### Task statement
Set down every entry exactly as it stands, omitting any picture.
== Data for this task ==
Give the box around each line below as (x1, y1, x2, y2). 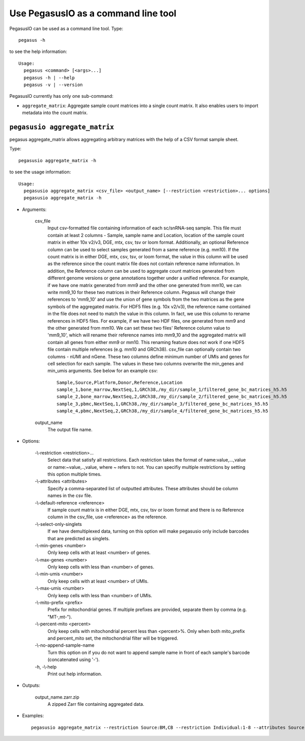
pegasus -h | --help (23, 74, 75, 81)
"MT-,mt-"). (47, 614, 72, 620)
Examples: (22, 712, 44, 719)
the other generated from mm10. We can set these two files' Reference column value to (47, 325, 231, 331)
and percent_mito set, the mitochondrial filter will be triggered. (47, 635, 178, 641)
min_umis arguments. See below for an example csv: (47, 367, 158, 374)
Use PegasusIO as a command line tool (9, 8, 176, 19)
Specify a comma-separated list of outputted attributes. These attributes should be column (47, 485, 238, 491)
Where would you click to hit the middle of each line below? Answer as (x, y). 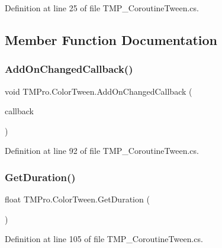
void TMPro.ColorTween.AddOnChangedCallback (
===
### Solution to the exercise
Give the box around each line below as (x1, y1, x2, y2). 
pegasus -h | --help (23, 74, 75, 81)
"MT-,mt-"). (47, 614, 72, 620)
Examples: (22, 712, 44, 719)
the other generated from mm10. We can set these two files' Reference column value to (47, 325, 231, 331)
and percent_mito set, the mitochondrial filter will be triggered. (47, 635, 178, 641)
min_umis arguments. See below for an example csv: (47, 367, 158, 374)
Use PegasusIO as a command line tool (9, 8, 176, 19)
Specify a comma-separated list of outputted attributes. These attributes should be column (47, 485, 238, 491)
Where would you click to hit the middle of each line below? Answer as (x, y). 
void TMPro.ColorTween.AddOnChangedCallback (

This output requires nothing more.